Face au risque, l’ennemi le plus insidieux n’est ni l’aléa ni l’incertitude : c’est le déni. Il aveugle les esprits les plus brillants, paralyse les meilleures volontés et prépare le terrain aux catastrophes que l’on prétendait vouloir éviter. Pourtant, dans l’univers de la gestion des risques, ce mécanisme de défense psychologique est bien souvent le premier pas vers l’irréparable.
Le déni s’enracine dans une illusion de contrôle et une peur viscérale d’affronter la réalité. Plutôt que de regarder en face une menace grandissante, individus et organisations préfèrent minimiser, rationaliser ou tout simplement ignorer les signes avant-coureurs.

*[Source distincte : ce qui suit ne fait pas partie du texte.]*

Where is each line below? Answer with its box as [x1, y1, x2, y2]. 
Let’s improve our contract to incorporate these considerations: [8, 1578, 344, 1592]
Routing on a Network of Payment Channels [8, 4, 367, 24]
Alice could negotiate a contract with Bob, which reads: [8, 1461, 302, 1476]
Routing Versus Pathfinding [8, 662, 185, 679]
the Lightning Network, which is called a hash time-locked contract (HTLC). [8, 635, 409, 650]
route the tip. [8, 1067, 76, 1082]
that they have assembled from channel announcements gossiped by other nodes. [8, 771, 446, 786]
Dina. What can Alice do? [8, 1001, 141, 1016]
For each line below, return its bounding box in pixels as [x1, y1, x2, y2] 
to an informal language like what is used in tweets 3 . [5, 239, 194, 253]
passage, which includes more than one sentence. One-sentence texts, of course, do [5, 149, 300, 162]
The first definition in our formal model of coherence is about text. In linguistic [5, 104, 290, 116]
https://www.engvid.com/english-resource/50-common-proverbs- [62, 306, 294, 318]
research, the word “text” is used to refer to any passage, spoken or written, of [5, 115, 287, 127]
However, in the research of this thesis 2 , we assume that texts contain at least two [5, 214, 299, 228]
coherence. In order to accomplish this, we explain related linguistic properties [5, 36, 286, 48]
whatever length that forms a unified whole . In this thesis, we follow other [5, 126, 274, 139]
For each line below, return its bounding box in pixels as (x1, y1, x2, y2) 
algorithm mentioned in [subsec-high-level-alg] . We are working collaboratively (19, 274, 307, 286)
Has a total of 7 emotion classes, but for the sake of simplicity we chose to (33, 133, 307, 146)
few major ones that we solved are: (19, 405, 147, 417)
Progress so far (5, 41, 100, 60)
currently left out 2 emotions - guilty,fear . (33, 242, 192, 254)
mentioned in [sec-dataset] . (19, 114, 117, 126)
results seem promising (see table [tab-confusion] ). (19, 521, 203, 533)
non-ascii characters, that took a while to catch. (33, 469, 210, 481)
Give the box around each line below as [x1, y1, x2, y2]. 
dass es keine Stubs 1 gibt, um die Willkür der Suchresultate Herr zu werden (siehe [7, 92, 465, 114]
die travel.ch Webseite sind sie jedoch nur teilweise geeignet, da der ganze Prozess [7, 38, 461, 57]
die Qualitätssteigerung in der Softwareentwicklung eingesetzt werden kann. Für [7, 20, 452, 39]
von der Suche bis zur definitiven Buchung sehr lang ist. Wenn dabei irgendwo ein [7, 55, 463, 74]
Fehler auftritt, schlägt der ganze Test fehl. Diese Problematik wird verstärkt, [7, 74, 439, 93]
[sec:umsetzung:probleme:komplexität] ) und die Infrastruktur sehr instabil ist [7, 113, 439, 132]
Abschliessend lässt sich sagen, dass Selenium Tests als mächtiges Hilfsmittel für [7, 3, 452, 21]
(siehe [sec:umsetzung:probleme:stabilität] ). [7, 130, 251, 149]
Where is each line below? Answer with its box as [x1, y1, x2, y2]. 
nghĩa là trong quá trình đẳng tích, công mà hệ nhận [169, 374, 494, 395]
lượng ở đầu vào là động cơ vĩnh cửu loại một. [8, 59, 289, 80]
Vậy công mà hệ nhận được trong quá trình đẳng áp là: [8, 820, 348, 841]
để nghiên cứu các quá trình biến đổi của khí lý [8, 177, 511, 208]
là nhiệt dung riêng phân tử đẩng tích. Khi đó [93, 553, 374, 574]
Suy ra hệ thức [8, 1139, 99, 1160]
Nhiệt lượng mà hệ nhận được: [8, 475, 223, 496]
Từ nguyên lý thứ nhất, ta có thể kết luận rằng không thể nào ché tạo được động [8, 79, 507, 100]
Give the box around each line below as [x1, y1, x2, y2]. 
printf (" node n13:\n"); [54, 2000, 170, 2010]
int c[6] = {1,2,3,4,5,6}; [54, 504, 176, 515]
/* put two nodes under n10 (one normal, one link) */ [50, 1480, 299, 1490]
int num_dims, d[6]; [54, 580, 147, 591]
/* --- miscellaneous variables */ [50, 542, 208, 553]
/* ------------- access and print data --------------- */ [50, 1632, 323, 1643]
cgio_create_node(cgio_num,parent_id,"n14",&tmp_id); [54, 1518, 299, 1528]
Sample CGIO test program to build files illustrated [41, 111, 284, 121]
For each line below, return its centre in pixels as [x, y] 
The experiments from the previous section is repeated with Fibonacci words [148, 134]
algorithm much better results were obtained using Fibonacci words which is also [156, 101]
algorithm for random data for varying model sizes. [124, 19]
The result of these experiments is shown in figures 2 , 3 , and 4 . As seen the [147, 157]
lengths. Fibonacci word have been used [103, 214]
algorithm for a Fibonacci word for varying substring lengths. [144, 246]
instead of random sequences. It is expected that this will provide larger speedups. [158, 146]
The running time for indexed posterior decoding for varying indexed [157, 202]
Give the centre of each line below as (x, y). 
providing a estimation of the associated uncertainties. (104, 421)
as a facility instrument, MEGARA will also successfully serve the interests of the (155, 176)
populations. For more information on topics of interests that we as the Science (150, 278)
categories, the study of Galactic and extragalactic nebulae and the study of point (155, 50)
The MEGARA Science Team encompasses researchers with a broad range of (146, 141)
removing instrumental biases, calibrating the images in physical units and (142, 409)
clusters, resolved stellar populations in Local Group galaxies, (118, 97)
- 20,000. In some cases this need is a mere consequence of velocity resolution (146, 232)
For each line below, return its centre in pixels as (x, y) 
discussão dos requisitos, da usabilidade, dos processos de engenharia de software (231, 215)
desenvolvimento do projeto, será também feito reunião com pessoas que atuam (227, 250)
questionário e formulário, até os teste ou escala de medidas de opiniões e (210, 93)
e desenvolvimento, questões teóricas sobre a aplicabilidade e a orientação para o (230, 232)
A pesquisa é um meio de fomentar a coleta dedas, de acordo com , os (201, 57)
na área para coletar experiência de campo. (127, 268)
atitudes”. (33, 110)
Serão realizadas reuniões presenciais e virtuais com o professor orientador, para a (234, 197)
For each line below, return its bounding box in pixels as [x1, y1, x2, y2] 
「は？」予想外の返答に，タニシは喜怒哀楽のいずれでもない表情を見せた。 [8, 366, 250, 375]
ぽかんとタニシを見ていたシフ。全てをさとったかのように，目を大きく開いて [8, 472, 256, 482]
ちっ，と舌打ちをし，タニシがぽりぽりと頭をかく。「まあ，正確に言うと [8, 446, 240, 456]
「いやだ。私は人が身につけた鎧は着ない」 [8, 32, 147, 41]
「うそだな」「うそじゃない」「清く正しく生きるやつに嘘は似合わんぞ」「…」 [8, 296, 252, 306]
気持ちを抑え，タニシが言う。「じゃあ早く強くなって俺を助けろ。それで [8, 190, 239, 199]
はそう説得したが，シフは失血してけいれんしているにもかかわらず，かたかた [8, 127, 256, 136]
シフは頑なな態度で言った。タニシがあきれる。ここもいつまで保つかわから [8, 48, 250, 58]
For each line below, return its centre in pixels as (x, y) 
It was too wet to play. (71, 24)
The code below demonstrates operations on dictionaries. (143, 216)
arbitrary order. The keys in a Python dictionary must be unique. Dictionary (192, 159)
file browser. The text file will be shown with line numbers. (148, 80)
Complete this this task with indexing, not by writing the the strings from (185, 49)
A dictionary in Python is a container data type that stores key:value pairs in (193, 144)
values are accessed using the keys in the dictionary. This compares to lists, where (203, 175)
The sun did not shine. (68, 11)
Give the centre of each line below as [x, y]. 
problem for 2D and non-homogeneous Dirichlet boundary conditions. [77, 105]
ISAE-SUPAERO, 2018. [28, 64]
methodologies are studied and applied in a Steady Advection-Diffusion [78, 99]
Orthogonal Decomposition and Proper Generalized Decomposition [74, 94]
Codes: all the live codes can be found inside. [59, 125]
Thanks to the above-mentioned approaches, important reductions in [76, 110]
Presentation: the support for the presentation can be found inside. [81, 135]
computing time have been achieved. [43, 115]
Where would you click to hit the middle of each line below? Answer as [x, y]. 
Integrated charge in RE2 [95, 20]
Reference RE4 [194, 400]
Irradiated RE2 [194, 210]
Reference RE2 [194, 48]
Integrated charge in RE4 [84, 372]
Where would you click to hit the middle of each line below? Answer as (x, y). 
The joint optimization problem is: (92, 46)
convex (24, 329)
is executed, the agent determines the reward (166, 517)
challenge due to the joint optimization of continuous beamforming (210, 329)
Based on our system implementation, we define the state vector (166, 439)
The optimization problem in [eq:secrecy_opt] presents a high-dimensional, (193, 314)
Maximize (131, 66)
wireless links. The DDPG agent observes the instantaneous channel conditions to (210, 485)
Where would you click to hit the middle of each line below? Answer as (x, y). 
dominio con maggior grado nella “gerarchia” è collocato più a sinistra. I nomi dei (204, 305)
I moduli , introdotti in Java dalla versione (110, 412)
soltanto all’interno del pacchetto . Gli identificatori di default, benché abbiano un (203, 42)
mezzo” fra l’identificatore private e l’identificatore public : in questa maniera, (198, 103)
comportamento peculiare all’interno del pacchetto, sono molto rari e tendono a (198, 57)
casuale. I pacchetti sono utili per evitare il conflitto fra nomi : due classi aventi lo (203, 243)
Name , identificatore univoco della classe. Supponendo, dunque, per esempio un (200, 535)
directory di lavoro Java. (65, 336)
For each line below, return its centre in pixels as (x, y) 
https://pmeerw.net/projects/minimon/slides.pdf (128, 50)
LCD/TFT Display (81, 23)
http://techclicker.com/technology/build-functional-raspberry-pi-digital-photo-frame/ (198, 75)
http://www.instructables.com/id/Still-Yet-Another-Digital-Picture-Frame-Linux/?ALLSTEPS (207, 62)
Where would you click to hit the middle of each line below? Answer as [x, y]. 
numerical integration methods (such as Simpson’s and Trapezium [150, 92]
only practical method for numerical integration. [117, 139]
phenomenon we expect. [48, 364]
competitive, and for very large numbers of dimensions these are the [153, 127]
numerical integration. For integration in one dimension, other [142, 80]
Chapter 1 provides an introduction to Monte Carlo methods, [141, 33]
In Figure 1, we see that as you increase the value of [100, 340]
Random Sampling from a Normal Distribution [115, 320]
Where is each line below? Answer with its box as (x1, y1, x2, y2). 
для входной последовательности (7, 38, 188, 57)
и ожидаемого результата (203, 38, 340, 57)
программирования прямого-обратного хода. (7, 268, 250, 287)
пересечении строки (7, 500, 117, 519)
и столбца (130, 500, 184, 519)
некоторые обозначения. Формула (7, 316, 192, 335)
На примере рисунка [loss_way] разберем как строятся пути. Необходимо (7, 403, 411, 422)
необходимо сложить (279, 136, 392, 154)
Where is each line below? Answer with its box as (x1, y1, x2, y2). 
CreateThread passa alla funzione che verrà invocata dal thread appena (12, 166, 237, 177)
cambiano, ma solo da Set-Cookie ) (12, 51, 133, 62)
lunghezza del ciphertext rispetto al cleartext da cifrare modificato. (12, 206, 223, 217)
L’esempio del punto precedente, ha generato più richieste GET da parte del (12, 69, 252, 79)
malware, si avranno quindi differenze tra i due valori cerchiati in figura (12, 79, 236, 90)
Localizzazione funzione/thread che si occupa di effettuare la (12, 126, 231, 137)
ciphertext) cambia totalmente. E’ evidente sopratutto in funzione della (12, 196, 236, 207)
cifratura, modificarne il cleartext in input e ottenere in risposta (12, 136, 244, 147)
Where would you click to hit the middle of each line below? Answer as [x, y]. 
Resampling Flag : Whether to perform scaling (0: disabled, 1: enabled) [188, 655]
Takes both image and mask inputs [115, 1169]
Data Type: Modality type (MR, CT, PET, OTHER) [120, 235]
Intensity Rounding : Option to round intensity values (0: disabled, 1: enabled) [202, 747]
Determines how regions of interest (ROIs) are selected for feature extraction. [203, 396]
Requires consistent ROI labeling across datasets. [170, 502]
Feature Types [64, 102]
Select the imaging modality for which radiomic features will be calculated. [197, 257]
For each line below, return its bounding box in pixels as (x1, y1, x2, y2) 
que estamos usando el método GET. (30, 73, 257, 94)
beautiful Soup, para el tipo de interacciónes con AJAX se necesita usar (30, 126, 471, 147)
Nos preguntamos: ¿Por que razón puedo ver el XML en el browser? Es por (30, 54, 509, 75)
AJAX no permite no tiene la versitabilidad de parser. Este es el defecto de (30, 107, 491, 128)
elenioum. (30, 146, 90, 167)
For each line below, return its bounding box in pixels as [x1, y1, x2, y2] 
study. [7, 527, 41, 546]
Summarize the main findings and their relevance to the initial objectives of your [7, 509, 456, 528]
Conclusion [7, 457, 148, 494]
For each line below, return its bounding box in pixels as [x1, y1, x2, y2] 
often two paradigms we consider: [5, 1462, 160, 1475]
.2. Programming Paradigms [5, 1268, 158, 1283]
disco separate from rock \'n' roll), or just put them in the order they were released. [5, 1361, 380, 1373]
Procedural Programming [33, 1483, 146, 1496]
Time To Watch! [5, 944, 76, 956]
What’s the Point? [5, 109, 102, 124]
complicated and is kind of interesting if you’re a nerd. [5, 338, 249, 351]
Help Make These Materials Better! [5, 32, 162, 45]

C’est oublier une règle fondamentale : un risque identifié n’est jamais neutre. Dans la temporalité propre au risque, sa matérialisation n’est pas une question de « si », mais de « quand ». Le véritable enjeu ne réside donc pas dans sa négation, mais dans la capacité à anticiper son émergence, malgré l’impossibilité de prédire précisément l’instant où il se concrétisera.
Une gestion rigoureuse des risques repose sur une veille permanente. Les risques, surtout les plus critiques, ne disparaissent pas parce que l’on détourne le regard. Ils mutent, s’adaptent, s’accumulent dans les interstices de nos insouciances.
Seule une analyse méthodique et renouvelée peut permettre de détecter les évolutions subtiles qui transforment un risque latent en menace imminente. Ce travail exige constance, lucidité et un effort permanent d’humilité face aux dynamiques du monde réel.
Le jour où le risque se matérialise, ceux qui auront choisi l’aveuglement entreront dans une sidération brutale. Ils chercheront des coupables, des circonstances atténuantes, des justifications. Mais le mal sera fait.
Accepter l’existence des risques, les intégrer pleinement à la réflexion stratégique et maintenir une vigilance active permettent non seulement de limiter les impacts, mais aussi, souvent, d’éviter l’effondrement.
Le déni n’est pas seulement une faute psychologique : il est une trahison méthodologique. L’histoire récente, des crises financières aux attaques terroristes, en passant par les effondrements sanitaires ou écologiques, en fournit de douloureuses démonstrations.